Love comes here to die: Zagreb’s Museum of Broken Relationships

The quirky museum is a repository of love’s wreckage—a love letter here, a wedding dress there, voodoo dolls, an axe, and the occasional stolen toaster.

Zagreb is a small city, everyone tells me. The receptionist at my hotel, the lady at the shoe store, the Uber driver that miraculously didn’t cancel, the vendor that sold me fritule (Croatian donuts) at the Christmas market.   

It’s small but the capital is also the largest city in Croatia whose population hovers just below 4 million. Incredibly, Zagreb has more than 30 museums, all dedicated to preserving an aspect of history. You have museums for the natural world, automobiles, archeology, technology, mushrooms, and hangovers or “the museum closest to your liver” that features the funniest hangover stories and things people wake up with (hookers not included).

When ex-lovers are finally able to let go of these artifacts, they are sent here to be part of a collection of everyday objects.

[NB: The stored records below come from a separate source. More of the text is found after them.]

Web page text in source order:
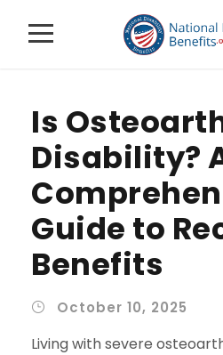
Is
Disability?
Guide to
Benefits
October 10, 2025
Living with severe
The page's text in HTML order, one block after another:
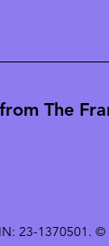
The
23-1370501.

Maybe it’s a kind of therapy—or a final “Fuck you!”

Zagreb’s historic district is divided into Lower Town and Upper Town. The former is alive with music, the sound of children’s laughter wafting in the squares on Sunday, bars, cafes, monuments and shops; the latter, the historic heart of the city, is a more quiet area.

History whispers on this hill, reveals its secrets in narrow cobblestone streets. On such a street is inarguably Zagreb’s most famous museum: The Museum of Broken Relationships.

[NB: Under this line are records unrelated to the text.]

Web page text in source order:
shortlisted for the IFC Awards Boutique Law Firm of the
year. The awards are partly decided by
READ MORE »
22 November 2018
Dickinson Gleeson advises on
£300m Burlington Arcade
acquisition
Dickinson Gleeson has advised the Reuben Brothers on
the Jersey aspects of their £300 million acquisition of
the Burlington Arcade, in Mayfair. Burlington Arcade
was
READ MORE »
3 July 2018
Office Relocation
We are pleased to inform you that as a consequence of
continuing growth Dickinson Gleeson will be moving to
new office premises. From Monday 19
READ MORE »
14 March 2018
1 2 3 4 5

Everyone in Zagreb knows about this museum. What looks like a former house is now a gallery of failed relationships—a love letter here, a parachute rig there, a leg prosthesis, a wedding dress sealed in a jar, love letters, a shock of hair, handcuffs, rings, postcards, an exercise bike, a corkscrew, books, stuffed toys, an axe, and the occasional stolen toaster.

Love’s wreckage

The Toaster of Vindication, sent from Denver, Colorado, a remnant from a four-year relationship.
Photos by Tanya Lara
The Action Man, sent from Basel, Switzerland

The museum is a graveyard for lost love, if you will. When ex-lovers are finally able to let go of these ruins, they are sent here to be part of a collection of everyday objects that are sometimes exhibited in different parts of the world.

Maybe it’s a kind of therapy—or a final “Fuck you!”

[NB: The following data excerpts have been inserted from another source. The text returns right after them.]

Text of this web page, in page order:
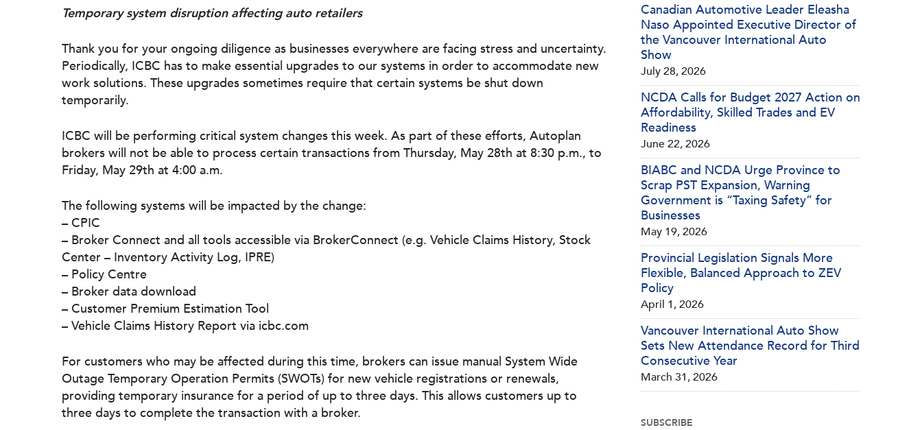
Temporary system disruption affecting auto retailers
Thank you for your ongoing diligence as businesses everywhere are facing stress and uncertainty.
Periodically, ICBC has to make essential upgrades to our systems in order to accommodate new
work solutions. These upgrades sometimes require that certain systems be shut down
temporarily.
ICBC will be performing critical system changes this week. As part of these efforts, Autoplan
brokers will not be able to process certain transactions from Thursday, May 28th at 8:30 p.m., to
Friday, May 29th at 4:00 a.m.
The following systems will be impacted by the change:
– CPIC
– Broker Connect and all tools accessible via BrokerConnect (e.g. Vehicle Claims History, Stock
Center – Inventory Activity Log, IPRE)
– Policy Centre
– Broker data download
– Customer Premium Estimation Tool
– Vehicle Claims History Report via icbc.com
For customers who may be affected during this time, brokers can issue manual System Wide
Outage Temporary Operation Permits (SWOTs) for new vehicle registrations or renewals,
providing temporary insurance for a period of up to three days. This allows customers up to
three days to complete the transaction with a broker.
Canadian Automotive Leader Eleasha
Naso Appointed Executive Director of
the Vancouver International Auto
Show
July 28, 2026
NCDA Calls for Budget 2027 Action on
Affordability, Skilled Trades and EV
Readiness
June 22, 2026
BIABC and NCDA Urge Province to
Scrap PST Expansion, Warning
Government is “Taxing Safety” for
Businesses
May 19, 2026
Provincial Legislation Signals More
Flexible, Balanced Approach to ZEV
Policy
April 1, 2026
Vancouver International Auto Show
Sets New Attendance Record for Third
Consecutive Year
March 31, 2026
SUBSCRIBE

Whatever the motivation of the donors, they are letting the public into a secret world of tenderness and spite, at turns sad and funny. The description of each object is written by the sender—and it’s not always a spurned lover (but the funniest ones are) despite the enormous amount of spite. One is from a child who witnessed the enduring love of his parents, some are from friends, some are objects belonging to strangers even.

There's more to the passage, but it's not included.